Bronze rows: 541,909
Silver rows after cleaning: 397,924
✅ Silver table written.

We dropped ~144,000 rows — nulls, returns, zero-price items. What remains is clean, trusted data.

Step 4: Gold — Build Business Tables

Create a new notebook: 03_gold_aggregations

We'll build three Gold tables.

Gold Table 1: Monthly Revenue by Country

# notebook: 03_gold_aggregations

from pyspark.sql.functions import sum, count, avg, countDistinct, round

silver = spark.read.table("silver.sales")

# -------------------------------------------------------
# Gold 1: Monthly Revenue by Country
# -------------------------------------------------------
monthly_revenue = silver \
    .groupBy("year", "month", "country") \
    .agg(
        round(sum("total_amount"), 2).alias("total_revenue"),
        count("invoice_id").alias("total_orders"),
        round(avg("total_amount"), 2).alias("avg_order_value"),
        countDistinct("customer_id").alias("unique_customers")
    ) \
    .orderBy("year", "month", "total_revenue", ascending=[True, True, False])

monthly_revenue.write \
    .format("delta") \
    .mode("overwrite") \
    .option("overwriteSchema", "true") \
    .save("/mnt/warehouse/gold/monthly_revenue/")

spark.sql("""
    CREATE TABLE IF NOT EXISTS gold.monthly_revenue
    USING DELTA
    LOCATION '/mnt/warehouse/gold/monthly_revenue/'
""")

print("✅ gold.monthly_revenue written.")
display(monthly_revenue.limit(10))

Gold Table 2: Product Performance

# -------------------------------------------------------
# Gold 2: Product Performance
# -------------------------------------------------------
product_performance = silver \
    .groupBy("product_code", "product_name") \
    .agg(
        round(sum("total_amount"), 2).alias("total_revenue"),
        sum("quantity").alias("units_sold"),
        count("invoice_id").alias("times_ordered"),
        countDistinct("customer_id").alias("unique_buyers"),
        round(avg("unit_price"), 2).alias("avg_unit_price")
    ) \
    .orderBy("total_revenue", ascending=False)
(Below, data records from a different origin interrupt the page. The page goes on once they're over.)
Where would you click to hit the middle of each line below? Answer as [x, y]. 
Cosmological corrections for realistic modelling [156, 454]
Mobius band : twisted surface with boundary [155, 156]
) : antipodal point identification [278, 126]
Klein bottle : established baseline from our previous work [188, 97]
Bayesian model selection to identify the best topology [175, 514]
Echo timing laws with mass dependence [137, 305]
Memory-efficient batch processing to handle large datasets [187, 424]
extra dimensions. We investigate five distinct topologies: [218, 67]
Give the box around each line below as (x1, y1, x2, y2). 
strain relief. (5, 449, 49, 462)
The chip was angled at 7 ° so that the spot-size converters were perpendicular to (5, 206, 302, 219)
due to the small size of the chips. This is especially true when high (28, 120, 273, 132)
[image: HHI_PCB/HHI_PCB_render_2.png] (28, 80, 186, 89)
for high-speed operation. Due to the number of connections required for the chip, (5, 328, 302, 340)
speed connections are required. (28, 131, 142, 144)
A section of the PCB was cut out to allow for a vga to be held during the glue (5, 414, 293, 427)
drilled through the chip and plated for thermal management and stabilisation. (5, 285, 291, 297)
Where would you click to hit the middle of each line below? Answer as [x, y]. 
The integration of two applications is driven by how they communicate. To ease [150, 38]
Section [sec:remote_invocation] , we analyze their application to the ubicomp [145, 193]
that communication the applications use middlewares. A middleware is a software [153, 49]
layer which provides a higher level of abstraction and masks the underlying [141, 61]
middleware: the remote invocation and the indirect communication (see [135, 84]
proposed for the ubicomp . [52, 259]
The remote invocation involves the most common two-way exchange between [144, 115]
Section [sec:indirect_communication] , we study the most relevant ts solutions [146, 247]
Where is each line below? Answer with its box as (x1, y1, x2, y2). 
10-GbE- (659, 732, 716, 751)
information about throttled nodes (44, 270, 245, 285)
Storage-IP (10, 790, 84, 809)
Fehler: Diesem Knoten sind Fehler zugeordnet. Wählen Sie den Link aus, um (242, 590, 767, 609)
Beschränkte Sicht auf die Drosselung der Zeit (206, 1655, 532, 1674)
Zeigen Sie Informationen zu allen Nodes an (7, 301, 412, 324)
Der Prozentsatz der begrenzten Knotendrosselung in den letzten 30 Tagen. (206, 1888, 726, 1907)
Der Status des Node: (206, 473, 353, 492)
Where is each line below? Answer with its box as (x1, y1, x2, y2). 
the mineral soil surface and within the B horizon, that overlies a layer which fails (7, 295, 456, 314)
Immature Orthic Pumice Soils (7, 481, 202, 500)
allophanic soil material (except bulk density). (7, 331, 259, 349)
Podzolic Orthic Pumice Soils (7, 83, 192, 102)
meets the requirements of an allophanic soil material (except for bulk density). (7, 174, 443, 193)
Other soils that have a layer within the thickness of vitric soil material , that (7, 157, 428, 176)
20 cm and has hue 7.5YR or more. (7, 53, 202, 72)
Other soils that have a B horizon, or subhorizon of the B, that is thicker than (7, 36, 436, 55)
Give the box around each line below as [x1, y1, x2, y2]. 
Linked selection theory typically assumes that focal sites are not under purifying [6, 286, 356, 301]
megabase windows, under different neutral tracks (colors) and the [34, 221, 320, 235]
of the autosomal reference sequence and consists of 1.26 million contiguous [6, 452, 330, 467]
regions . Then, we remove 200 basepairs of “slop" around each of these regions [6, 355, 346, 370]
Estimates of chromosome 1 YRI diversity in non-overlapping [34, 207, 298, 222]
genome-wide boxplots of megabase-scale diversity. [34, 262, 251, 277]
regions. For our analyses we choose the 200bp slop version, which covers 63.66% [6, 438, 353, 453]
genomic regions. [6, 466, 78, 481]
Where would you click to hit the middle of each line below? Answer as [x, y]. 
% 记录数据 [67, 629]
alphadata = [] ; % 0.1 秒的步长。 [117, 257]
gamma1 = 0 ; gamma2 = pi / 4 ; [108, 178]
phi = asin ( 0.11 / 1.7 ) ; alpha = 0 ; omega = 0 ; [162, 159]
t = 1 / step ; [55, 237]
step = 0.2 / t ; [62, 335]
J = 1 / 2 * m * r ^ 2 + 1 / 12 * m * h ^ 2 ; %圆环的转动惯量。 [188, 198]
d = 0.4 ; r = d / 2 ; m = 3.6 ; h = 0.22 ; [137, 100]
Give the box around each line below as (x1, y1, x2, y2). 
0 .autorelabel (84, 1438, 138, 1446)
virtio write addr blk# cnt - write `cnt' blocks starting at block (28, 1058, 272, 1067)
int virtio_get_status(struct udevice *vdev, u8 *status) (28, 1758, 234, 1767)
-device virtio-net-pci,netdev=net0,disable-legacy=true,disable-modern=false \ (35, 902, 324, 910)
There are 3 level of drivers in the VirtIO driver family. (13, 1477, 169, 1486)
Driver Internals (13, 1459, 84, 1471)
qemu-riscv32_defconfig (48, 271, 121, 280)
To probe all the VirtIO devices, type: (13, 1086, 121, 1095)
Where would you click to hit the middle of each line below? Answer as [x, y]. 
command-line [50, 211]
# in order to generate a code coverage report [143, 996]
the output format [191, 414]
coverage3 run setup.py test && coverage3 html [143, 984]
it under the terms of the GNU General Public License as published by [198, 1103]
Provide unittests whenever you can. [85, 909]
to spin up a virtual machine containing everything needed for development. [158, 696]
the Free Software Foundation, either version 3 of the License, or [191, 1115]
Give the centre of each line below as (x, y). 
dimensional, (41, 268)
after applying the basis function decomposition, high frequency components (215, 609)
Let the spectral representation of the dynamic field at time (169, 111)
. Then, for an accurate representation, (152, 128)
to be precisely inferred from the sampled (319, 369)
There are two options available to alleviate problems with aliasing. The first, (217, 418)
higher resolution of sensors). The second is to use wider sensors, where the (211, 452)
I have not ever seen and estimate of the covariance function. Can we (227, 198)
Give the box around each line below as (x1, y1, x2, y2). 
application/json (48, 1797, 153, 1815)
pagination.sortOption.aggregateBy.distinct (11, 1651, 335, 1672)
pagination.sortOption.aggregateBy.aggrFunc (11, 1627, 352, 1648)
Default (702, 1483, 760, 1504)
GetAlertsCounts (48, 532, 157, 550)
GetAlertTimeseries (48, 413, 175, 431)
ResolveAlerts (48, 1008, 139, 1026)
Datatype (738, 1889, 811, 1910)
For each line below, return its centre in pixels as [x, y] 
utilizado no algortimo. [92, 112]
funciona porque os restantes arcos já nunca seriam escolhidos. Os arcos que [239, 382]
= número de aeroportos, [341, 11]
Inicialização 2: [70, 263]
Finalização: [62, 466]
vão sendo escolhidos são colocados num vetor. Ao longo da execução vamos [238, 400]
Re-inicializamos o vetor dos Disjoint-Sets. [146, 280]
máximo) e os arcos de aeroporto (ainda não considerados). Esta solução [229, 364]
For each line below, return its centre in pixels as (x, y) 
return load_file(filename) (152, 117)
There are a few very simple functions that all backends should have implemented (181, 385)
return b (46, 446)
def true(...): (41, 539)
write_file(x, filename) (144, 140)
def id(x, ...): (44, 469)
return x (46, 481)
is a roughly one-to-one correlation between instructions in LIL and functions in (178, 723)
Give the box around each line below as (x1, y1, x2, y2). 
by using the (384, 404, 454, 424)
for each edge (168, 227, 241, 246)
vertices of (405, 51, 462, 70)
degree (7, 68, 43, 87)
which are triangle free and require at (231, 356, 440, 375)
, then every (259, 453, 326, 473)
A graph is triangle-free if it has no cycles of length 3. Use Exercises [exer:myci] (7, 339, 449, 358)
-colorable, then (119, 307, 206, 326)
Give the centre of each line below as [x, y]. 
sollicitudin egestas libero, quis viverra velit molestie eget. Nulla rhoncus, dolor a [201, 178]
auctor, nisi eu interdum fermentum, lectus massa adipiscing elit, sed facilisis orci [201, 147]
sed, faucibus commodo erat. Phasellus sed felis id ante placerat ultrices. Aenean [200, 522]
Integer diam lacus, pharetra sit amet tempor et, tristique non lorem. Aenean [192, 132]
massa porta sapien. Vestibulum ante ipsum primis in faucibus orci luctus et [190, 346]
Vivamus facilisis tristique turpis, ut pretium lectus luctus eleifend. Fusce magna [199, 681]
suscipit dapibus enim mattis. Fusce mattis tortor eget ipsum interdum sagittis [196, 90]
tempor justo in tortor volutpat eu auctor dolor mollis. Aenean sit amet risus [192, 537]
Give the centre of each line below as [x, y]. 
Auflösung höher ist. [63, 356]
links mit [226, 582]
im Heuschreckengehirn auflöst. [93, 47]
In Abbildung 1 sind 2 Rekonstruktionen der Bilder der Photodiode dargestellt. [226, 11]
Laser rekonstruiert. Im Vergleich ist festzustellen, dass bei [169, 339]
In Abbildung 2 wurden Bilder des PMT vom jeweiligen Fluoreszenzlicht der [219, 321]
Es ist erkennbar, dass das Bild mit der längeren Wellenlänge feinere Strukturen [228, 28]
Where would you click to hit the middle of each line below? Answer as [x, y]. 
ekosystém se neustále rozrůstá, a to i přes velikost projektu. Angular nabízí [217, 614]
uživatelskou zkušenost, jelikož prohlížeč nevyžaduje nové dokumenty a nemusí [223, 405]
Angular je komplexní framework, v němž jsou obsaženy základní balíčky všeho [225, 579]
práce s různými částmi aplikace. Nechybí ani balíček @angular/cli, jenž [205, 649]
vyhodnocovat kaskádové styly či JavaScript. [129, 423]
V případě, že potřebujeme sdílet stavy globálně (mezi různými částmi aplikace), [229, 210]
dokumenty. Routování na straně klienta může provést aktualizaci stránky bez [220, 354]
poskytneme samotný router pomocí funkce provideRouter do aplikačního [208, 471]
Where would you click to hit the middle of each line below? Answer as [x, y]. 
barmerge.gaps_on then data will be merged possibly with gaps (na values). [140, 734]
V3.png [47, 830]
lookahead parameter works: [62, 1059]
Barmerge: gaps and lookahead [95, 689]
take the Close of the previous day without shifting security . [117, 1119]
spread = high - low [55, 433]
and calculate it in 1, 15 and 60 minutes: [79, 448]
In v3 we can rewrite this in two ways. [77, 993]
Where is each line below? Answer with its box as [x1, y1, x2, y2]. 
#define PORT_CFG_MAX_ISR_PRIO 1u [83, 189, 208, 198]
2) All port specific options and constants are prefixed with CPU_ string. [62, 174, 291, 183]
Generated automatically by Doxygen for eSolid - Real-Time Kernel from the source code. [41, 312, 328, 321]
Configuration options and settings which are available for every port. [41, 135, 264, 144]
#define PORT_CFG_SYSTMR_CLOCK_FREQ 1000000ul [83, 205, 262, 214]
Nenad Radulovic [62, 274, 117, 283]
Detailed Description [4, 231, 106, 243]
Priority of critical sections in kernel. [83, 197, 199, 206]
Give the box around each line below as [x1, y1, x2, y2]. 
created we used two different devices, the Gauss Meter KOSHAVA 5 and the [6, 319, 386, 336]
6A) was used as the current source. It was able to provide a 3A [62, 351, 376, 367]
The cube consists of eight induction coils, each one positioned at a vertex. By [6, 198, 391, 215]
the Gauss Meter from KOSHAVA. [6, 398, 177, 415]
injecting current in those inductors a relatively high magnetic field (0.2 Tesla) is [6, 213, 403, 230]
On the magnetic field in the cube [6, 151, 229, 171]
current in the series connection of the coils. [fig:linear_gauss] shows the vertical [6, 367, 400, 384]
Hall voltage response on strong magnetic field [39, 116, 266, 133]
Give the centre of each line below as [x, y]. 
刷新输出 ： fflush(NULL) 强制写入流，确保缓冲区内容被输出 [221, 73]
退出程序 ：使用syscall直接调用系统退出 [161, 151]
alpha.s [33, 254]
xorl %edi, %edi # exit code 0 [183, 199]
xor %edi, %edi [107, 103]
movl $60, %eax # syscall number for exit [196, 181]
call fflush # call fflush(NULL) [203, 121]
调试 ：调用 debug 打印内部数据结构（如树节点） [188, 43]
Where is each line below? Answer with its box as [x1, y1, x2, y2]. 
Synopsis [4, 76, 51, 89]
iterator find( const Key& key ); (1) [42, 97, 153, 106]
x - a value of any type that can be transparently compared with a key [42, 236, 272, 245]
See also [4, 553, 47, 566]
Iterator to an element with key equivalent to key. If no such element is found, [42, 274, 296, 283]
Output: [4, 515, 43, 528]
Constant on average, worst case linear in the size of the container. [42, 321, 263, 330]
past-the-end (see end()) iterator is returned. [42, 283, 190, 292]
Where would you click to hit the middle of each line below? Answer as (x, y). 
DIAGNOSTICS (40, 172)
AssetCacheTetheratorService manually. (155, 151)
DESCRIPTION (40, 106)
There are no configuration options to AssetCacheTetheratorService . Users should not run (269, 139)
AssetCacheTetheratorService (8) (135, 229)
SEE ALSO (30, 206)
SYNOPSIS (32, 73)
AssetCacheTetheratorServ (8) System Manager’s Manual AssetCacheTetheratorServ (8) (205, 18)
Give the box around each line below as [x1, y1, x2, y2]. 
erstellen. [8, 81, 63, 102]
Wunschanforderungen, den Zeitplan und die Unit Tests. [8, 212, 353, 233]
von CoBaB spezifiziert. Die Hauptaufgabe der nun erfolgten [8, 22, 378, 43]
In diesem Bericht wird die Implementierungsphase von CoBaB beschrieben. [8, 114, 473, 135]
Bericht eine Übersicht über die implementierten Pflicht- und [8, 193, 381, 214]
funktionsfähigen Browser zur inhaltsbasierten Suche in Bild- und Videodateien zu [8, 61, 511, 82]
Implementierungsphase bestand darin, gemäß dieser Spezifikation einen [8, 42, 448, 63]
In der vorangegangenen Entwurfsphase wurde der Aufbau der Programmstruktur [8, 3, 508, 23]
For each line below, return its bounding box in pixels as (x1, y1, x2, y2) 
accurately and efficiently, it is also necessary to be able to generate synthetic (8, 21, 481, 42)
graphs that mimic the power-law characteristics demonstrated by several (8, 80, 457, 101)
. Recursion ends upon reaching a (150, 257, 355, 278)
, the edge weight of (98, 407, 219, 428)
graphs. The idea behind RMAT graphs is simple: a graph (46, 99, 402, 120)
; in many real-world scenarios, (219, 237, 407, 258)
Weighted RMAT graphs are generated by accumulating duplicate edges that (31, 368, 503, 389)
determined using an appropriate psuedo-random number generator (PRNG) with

product_performance.write \
    .format("delta") \
    .mode("overwrite") \
    .option("overwriteSchema", "true") \
    .save("/mnt/warehouse/gold/product_performance/")

spark.sql("""
    CREATE TABLE IF NOT EXISTS gold.product_performance
    USING DELTA
    LOCATION '/mnt/warehouse/gold/product_performance/'
""")

print("✅ gold.product_performance written.")
display(product_performance.limit(10))

Gold Table 3: Customer Segments

# -------------------------------------------------------
# Gold 3: Customer Segments
# -------------------------------------------------------
customer_segments = silver \
    .groupBy("customer_id", "country") \
    .agg(
        round(sum("total_amount"), 2).alias("lifetime_value"),
        count("invoice_id").alias("total_orders"),
        round(avg("total_amount"), 2).alias("avg_order_value"),
        countDistinct("product_code").alias("unique_products_bought")
    ) \
    .withColumn("segment",
        when(col("lifetime_value") >= 5000, "VIP")
        .when(col("lifetime_value") >= 1000, "Loyal")
        .when(col("lifetime_value") >= 200,  "Regular")
        .otherwise("Occasional")
    ) \
    .orderBy("lifetime_value", ascending=False)

customer_segments.write \
    .format("delta") \
    .mode("overwrite") \
    .option("overwriteSchema", "true") \
    .save("/mnt/warehouse/gold/customer_segments/")

spark.sql("""
    CREATE TABLE IF NOT EXISTS gold.customer_segments
    USING DELTA
    LOCATION '/mnt/warehouse/gold/customer_segments/'
""")

print("✅ gold.customer_segments written.")
display(customer_segments.limit(10))

Step 5: Query Your Data Warehouse

Open the SQL Editor in Databricks. Your warehouse is live. Start querying.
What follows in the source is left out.